Sounds more like you were just beaten than having anything beaten into you. This is why a lot of us don't trust the whole 'training makes you safe' argument - maybe it made YOU personally safe with guns, yes, but that clearly does not hold for the general 'you'...
posted by Dysk at 2:02 AM on March 14, 2016 [3 favorites]


I'm Dutch, so I learned my gun safety when I was in the army - and although that's now 25 years ago, it's so deeply ingrained that when the company I work with was going laser gaming a few weeks ago I caught myself doing the gun safety drill when I was handed the kit, which of course won't work out quite the same way, but still. It was a weird feeling there for a second...
posted by DreamerFi at 3:28 AM on March 14, 2016 [4 favorites]

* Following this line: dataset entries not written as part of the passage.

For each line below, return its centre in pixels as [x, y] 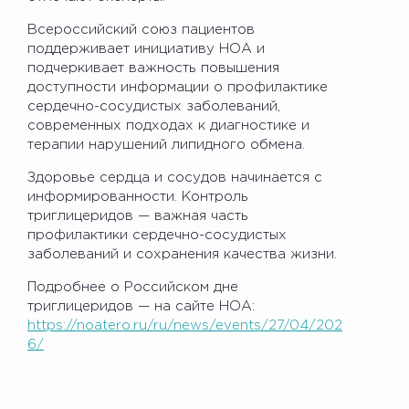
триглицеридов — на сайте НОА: [141, 306]
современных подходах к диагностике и [168, 125]
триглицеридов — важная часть [138, 215]
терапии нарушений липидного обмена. [166, 144]
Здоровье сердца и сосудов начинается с [175, 177]
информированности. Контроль [138, 196]
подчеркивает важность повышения [153, 68]
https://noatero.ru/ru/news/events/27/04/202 [185, 325]
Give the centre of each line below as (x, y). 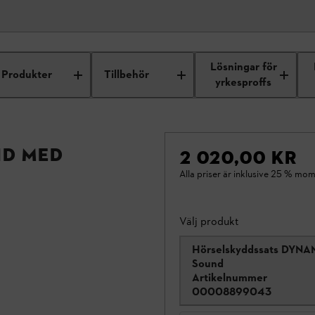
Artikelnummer (230, 277)
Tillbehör (127, 75)
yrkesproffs (244, 83)
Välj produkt (209, 221)
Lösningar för (243, 67)
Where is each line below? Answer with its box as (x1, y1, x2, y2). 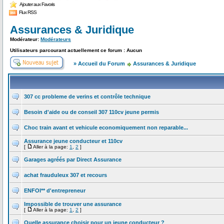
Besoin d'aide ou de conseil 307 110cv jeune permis (24, 109, 159, 115)
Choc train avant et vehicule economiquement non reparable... (24, 124, 188, 131)
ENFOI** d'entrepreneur (24, 187, 85, 194)
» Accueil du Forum (73, 60, 125, 67)
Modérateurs (40, 36, 71, 42)
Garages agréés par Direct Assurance (24, 156, 121, 163)
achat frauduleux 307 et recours (24, 172, 107, 178)
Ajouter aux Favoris (19, 1, 54, 7)
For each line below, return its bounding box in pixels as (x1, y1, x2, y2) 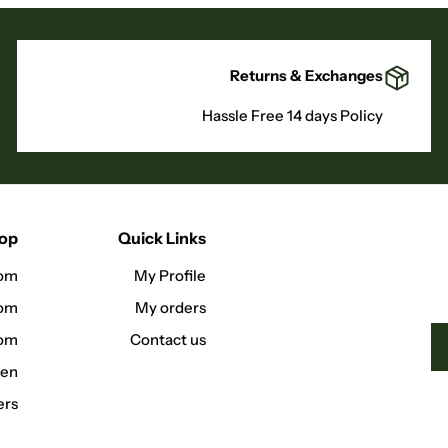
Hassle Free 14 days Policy (202, 106, 384, 125)
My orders (135, 298, 207, 317)
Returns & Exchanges (230, 66, 384, 85)
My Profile (134, 266, 207, 285)
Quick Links (118, 228, 207, 248)
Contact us (130, 330, 207, 349)
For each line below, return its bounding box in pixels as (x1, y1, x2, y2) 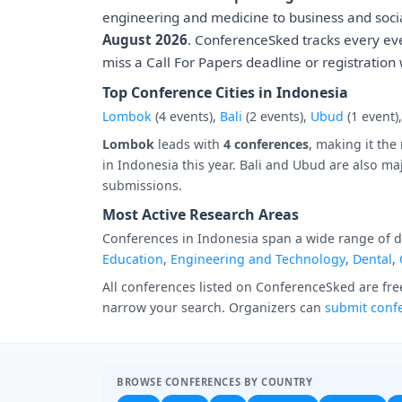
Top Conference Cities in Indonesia (102, 83, 348, 102)
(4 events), (152, 108, 220, 125)
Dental (353, 250, 392, 267)
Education (102, 250, 163, 267)
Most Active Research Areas (102, 205, 299, 224)
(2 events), (242, 108, 310, 125)
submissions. (102, 177, 182, 194)
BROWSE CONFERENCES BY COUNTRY (117, 375, 313, 389)
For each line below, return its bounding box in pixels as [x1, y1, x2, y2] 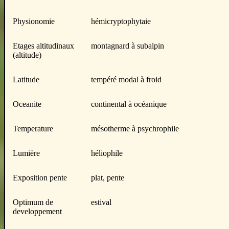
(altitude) [13, 51, 41, 59]
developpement [13, 207, 62, 216]
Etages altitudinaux [13, 41, 74, 50]
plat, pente [91, 173, 124, 182]
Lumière [13, 149, 40, 157]
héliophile [91, 149, 123, 157]
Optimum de [13, 198, 53, 207]
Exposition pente [13, 173, 67, 182]
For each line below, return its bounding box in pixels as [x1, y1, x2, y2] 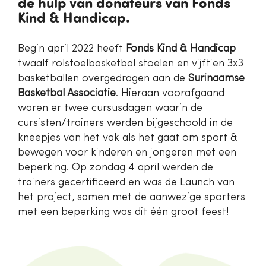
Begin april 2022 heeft [18, 43, 126, 54]
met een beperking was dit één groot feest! [18, 207, 229, 217]
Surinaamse [188, 73, 245, 84]
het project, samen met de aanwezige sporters [18, 192, 245, 202]
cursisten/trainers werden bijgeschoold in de [18, 118, 233, 128]
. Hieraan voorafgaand [116, 88, 224, 99]
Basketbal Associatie [18, 88, 116, 99]
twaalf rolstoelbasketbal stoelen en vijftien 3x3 [18, 58, 243, 69]
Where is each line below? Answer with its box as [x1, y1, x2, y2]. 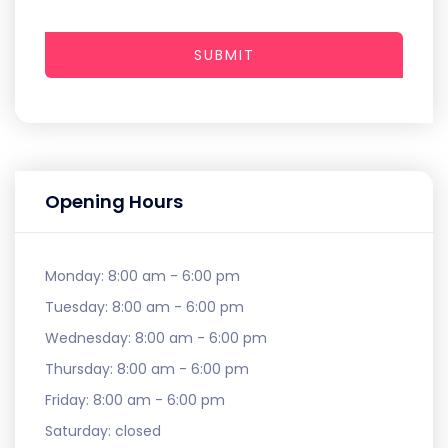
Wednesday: [45, 327, 135, 348]
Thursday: [45, 358, 117, 379]
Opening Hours [45, 188, 183, 214]
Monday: [45, 265, 108, 286]
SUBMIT [193, 44, 255, 65]
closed [115, 420, 161, 441]
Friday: [45, 389, 93, 410]
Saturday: [45, 420, 115, 441]
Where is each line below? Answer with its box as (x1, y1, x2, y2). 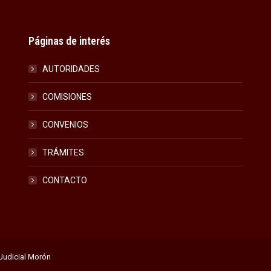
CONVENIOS (42, 120, 89, 129)
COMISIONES (42, 92, 93, 102)
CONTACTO (42, 175, 88, 185)
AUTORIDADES (42, 64, 100, 74)
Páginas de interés (28, 34, 111, 47)
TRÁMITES (42, 148, 85, 157)
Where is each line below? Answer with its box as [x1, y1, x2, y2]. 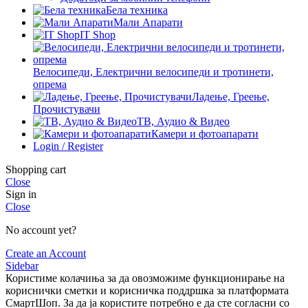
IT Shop [80, 29, 115, 41]
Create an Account [5, 247, 86, 260]
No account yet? [5, 224, 76, 236]
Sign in [5, 188, 36, 201]
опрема [33, 78, 67, 91]
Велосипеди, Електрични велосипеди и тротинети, [33, 66, 274, 78]
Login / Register [33, 140, 103, 153]
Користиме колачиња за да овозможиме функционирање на [5, 272, 285, 285]
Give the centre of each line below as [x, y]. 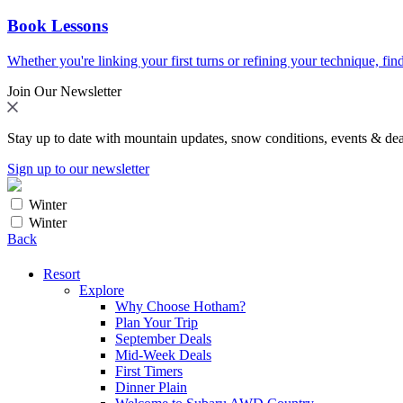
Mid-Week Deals [163, 354]
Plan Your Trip [157, 322]
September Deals [163, 338]
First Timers [149, 371]
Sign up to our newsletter [78, 168]
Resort [62, 273]
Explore [102, 290]
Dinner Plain [151, 387]
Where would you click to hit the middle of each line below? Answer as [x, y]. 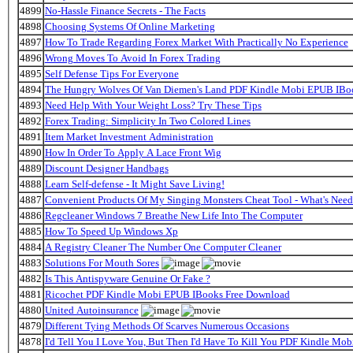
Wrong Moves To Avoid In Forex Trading [132, 58]
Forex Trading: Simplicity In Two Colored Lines [147, 121]
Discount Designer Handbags [106, 168]
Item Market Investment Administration [129, 136]
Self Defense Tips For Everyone [111, 73]
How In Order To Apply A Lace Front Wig [133, 152]
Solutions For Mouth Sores [102, 262]
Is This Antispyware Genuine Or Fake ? [127, 278]

The scariest gun statistic I've seen is the third figure down on this page. Since Obama became president, gun sales have skyrocketed, nearly doubling since 2008 - even as the number of gun-owning households have held steady or even decreased. That implies a smaller group of people are doing a lot of gun stockpiling in a way that makes me very uneasy. That article ascribes that effect to people buying guns because they are worried that Obama would take them away, but I'm not so sure.


That's pretty much it. There is no greater gun salesman than a democrat president. I worked with a guy who was an avid gun collector and he said there was a nine month waiting list at his local shop for an AR-15. In fact, he could have gotten nearly triple the price for his own AR-15 selling it privately. "Get it before it's gone" was the mantra there.
posted by dr_dank at 4:59 AM on March 14, 2016 [1 favorite]


guns NEVER go off unless "someone pulls the trigger."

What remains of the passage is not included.